*Exercise description*.
Reproduce the listing below exactly, minus its pictures.

*Listed records*.

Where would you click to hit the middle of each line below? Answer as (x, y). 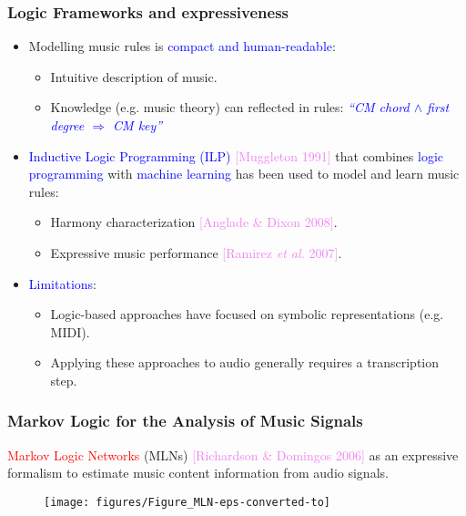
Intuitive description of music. (134, 76)
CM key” (138, 125)
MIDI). (70, 331)
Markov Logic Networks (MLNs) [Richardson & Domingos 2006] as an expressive (233, 454)
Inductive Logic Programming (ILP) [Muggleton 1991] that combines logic (236, 155)
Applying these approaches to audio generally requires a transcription (245, 362)
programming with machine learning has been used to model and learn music (244, 174)
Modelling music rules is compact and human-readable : (182, 46)
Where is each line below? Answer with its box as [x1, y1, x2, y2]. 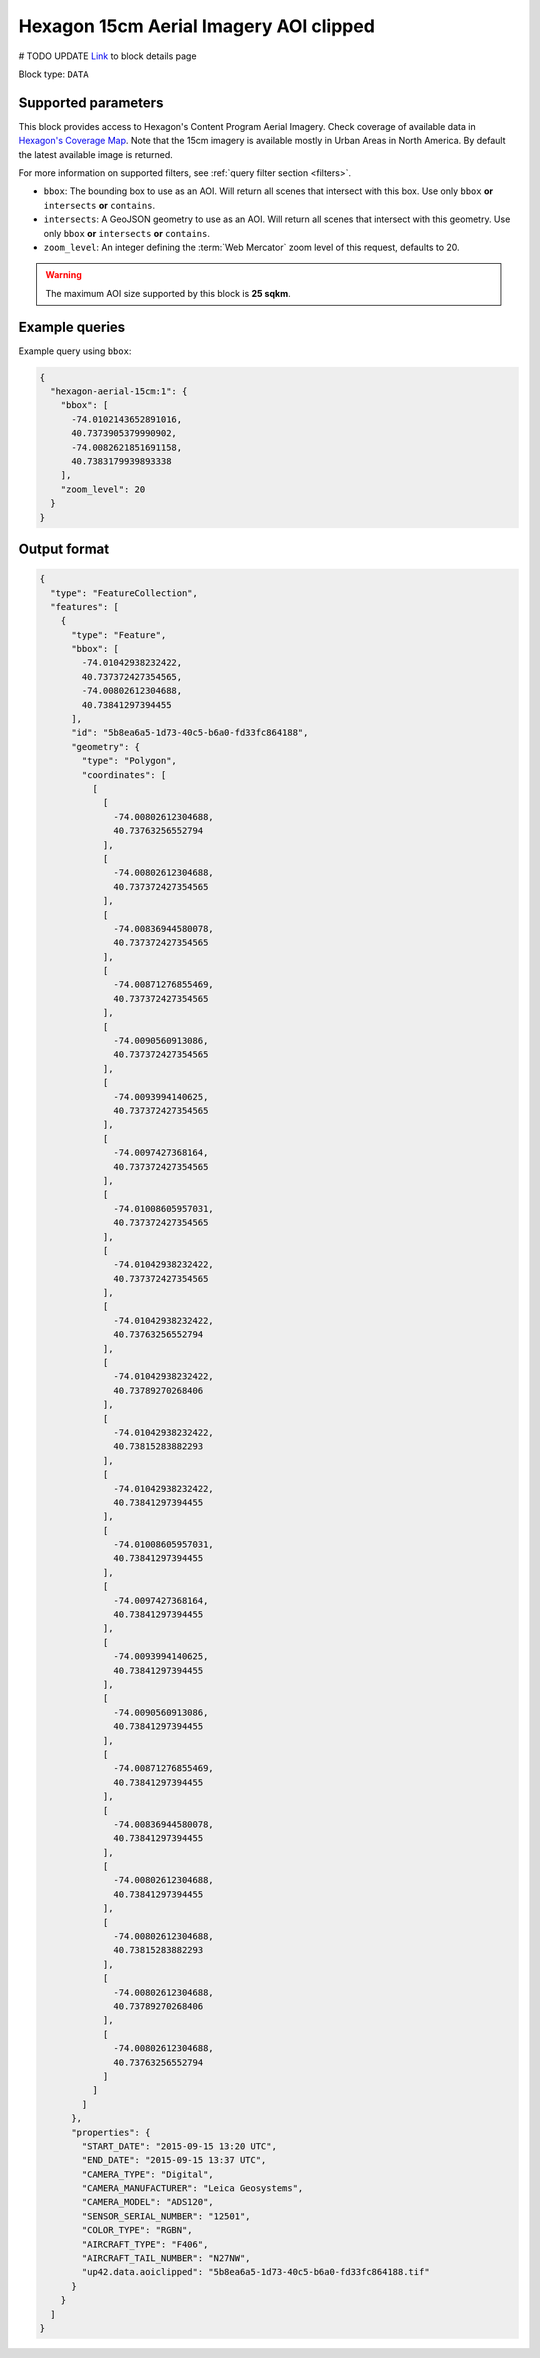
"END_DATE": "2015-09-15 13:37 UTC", [81, 2155, 267, 2166]
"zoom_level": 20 [60, 483, 146, 495]
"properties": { [71, 2126, 151, 2138]
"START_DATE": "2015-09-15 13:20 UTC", [81, 2140, 277, 2152]
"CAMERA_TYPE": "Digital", [81, 2168, 214, 2180]
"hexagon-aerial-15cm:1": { [50, 386, 188, 397]
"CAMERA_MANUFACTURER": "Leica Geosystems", [81, 2183, 304, 2194]
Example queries [18, 318, 126, 335]
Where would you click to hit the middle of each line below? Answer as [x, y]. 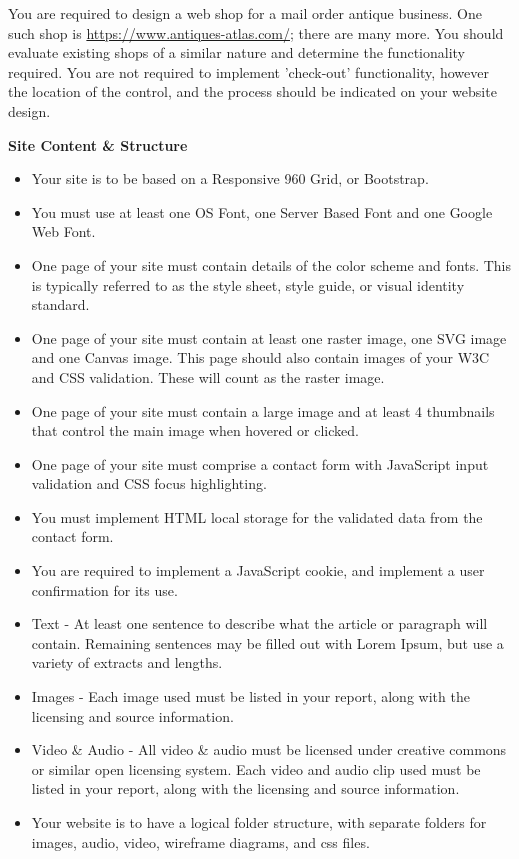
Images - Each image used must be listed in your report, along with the [250, 696]
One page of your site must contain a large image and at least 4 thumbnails [263, 410]
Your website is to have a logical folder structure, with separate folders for [259, 822]
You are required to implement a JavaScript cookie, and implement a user [258, 570]
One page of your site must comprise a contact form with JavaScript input [260, 463]
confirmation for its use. [104, 589]
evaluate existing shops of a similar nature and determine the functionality [237, 52]
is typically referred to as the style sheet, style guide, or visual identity [248, 284]
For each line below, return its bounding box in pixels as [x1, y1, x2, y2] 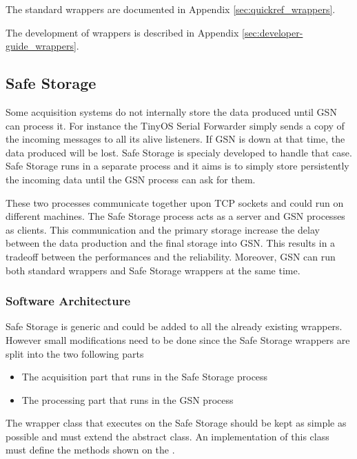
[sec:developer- [241, 25, 303, 39]
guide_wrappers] [6, 39, 76, 53]
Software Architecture [6, 292, 131, 309]
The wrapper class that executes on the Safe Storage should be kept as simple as [6, 416, 347, 430]
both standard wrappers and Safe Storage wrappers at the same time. [6, 263, 300, 277]
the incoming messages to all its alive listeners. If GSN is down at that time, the [6, 132, 345, 146]
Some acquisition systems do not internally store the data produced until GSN [6, 104, 337, 119]
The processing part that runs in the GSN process [21, 392, 234, 407]
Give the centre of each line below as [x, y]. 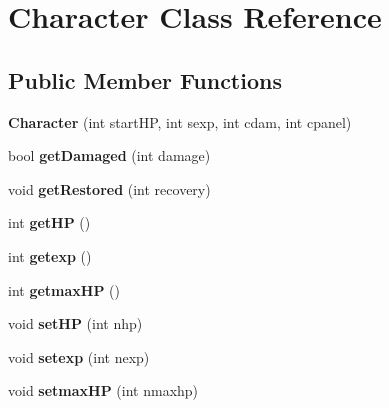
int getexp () [50, 255]
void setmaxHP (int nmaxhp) [103, 390]
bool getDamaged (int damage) [109, 155]
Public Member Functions [145, 79]
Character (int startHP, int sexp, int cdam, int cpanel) [180, 121]
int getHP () [49, 222]
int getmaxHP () [64, 289]
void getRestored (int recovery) [109, 188]
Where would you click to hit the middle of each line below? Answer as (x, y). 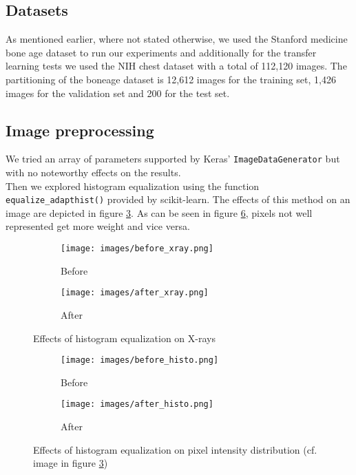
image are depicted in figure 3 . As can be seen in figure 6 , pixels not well (159, 212)
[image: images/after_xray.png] (135, 293)
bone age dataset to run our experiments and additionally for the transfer (161, 52)
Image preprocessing (80, 130)
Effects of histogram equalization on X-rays (124, 338)
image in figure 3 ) (71, 463)
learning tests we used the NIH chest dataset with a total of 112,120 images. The (176, 66)
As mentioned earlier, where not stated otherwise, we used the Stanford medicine (177, 39)
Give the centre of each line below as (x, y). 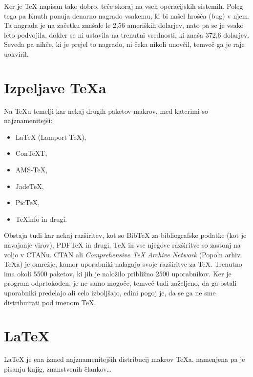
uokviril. (16, 53)
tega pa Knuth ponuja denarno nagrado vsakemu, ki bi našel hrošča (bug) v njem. (127, 15)
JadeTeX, (30, 186)
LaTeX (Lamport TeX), (51, 136)
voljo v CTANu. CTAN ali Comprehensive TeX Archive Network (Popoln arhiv (122, 254)
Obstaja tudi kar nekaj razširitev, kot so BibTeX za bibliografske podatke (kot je (125, 235)
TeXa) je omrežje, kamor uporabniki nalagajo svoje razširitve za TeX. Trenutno (123, 264)
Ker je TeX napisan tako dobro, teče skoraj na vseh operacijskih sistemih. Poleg (124, 6)
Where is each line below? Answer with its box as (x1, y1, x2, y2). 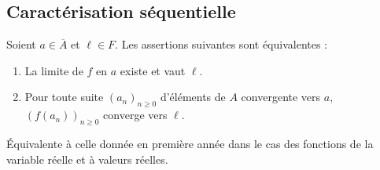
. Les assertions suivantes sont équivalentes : (115, 36, 328, 52)
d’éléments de (160, 89, 226, 105)
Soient (6, 36, 36, 52)
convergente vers (241, 89, 321, 105)
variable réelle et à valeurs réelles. (6, 150, 168, 167)
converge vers (103, 107, 168, 123)
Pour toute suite (24, 89, 104, 105)
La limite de (24, 62, 83, 78)
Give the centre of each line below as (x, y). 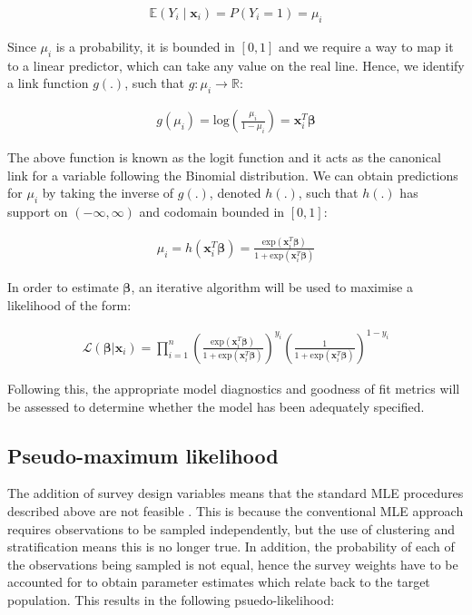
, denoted (235, 193)
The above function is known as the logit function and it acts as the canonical (224, 157)
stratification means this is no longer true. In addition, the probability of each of (231, 547)
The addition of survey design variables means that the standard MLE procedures (236, 493)
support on (38, 212)
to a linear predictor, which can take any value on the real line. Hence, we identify (236, 65)
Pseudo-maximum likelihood (143, 455)
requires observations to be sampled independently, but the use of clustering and (231, 528)

*Answer space*.
Where would you click to hit the middle of each line below? Answer as (x, y). 
Intuitive description of music. (134, 76)
CM key” (138, 125)
MIDI). (70, 331)
Markov Logic Networks (MLNs) [Richardson & Domingos 2006] as an expressive (233, 454)
Inductive Logic Programming (ILP) [Muggleton 1991] that combines logic (236, 155)
Applying these approaches to audio generally requires a transcription (245, 362)
programming with machine learning has been used to model and learn music (244, 174)
Modelling music rules is compact and human-readable : (182, 46)
Where is each line below? Answer with its box as [x1, y1, x2, y2]. 
"END_DATE": "2015-09-15 13:37 UTC", [81, 2155, 267, 2166]
"zoom_level": 20 [60, 483, 146, 495]
"properties": { [71, 2126, 151, 2138]
"START_DATE": "2015-09-15 13:20 UTC", [81, 2140, 277, 2152]
"CAMERA_TYPE": "Digital", [81, 2168, 214, 2180]
"hexagon-aerial-15cm:1": { [50, 386, 188, 397]
"CAMERA_MANUFACTURER": "Leica Geosystems", [81, 2183, 304, 2194]
Example queries [18, 318, 126, 335]
Where would you click to hit the middle of each line below? Answer as [x, y]. 
Images - Each image used must be listed in your report, along with the [250, 696]
One page of your site must contain a large image and at least 4 thumbnails [263, 410]
Your website is to have a logical folder structure, with separate folders for [259, 822]
You are required to implement a JavaScript cookie, and implement a user [258, 570]
One page of your site must comprise a contact form with JavaScript input [260, 463]
confirmation for its use. [104, 589]
evaluate existing shops of a similar nature and determine the functionality [237, 52]
is typically referred to as the style sheet, style guide, or visual identity [248, 284]
For each line below, return its bounding box in pixels as [x1, y1, x2, y2] 
[sec:developer- [241, 25, 303, 39]
guide_wrappers] [6, 39, 76, 53]
Software Architecture [6, 292, 131, 309]
The wrapper class that executes on the Safe Storage should be kept as simple as [6, 416, 347, 430]
both standard wrappers and Safe Storage wrappers at the same time. [6, 263, 300, 277]
the incoming messages to all its alive listeners. If GSN is down at that time, the [6, 132, 345, 146]
Some acquisition systems do not internally store the data produced until GSN [6, 104, 337, 119]
The processing part that runs in the GSN process [21, 392, 234, 407]
Give the centre of each line below as [x, y]. 
int getexp () [50, 255]
void setmaxHP (int nmaxhp) [103, 390]
bool getDamaged (int damage) [109, 155]
Public Member Functions [145, 79]
Character (int startHP, int sexp, int cdam, int cpanel) [180, 121]
int getHP () [49, 222]
int getmaxHP () [64, 289]
void getRestored (int recovery) [109, 188]
Where would you click to hit the middle of each line below? Answer as (x, y). 
image are depicted in figure 3 . As can be seen in figure 6 , pixels not well (159, 212)
[image: images/after_xray.png] (135, 293)
bone age dataset to run our experiments and additionally for the transfer (161, 52)
Image preprocessing (80, 130)
Effects of histogram equalization on X-rays (124, 338)
image in figure 3 ) (71, 463)
learning tests we used the NIH chest dataset with a total of 112,120 images. The (176, 66)
As mentioned earlier, where not stated otherwise, we used the Stanford medicine (177, 39)
Give the centre of each line below as (x, y). 
uokviril. (16, 53)
tega pa Knuth ponuja denarno nagrado vsakemu, ki bi našel hrošča (bug) v njem. (127, 15)
JadeTeX, (30, 186)
LaTeX (Lamport TeX), (51, 136)
voljo v CTANu. CTAN ali Comprehensive TeX Archive Network (Popoln arhiv (122, 254)
Obstaja tudi kar nekaj razširitev, kot so BibTeX za bibliografske podatke (kot je (125, 235)
TeXa) je omrežje, kamor uporabniki nalagajo svoje razširitve za TeX. Trenutno (123, 264)
Ker je TeX napisan tako dobro, teče skoraj na vseh operacijskih sistemih. Poleg (124, 6)
Where is each line below? Answer with its box as (x1, y1, x2, y2). 
. Les assertions suivantes sont équivalentes : (115, 36, 328, 52)
d’éléments de (160, 89, 226, 105)
Soient (6, 36, 36, 52)
convergente vers (241, 89, 321, 105)
variable réelle et à valeurs réelles. (6, 150, 168, 167)
converge vers (103, 107, 168, 123)
Pour toute suite (24, 89, 104, 105)
La limite de (24, 62, 83, 78)
Give the centre of each line below as (x, y). 
, denoted (235, 193)
The above function is known as the logit function and it acts as the canonical (224, 157)
stratification means this is no longer true. In addition, the probability of each of (231, 547)
The addition of survey design variables means that the standard MLE procedures (236, 493)
support on (38, 212)
to a linear predictor, which can take any value on the real line. Hence, we identify (236, 65)
Pseudo-maximum likelihood (143, 455)
requires observations to be sampled independently, but the use of clustering and (231, 528)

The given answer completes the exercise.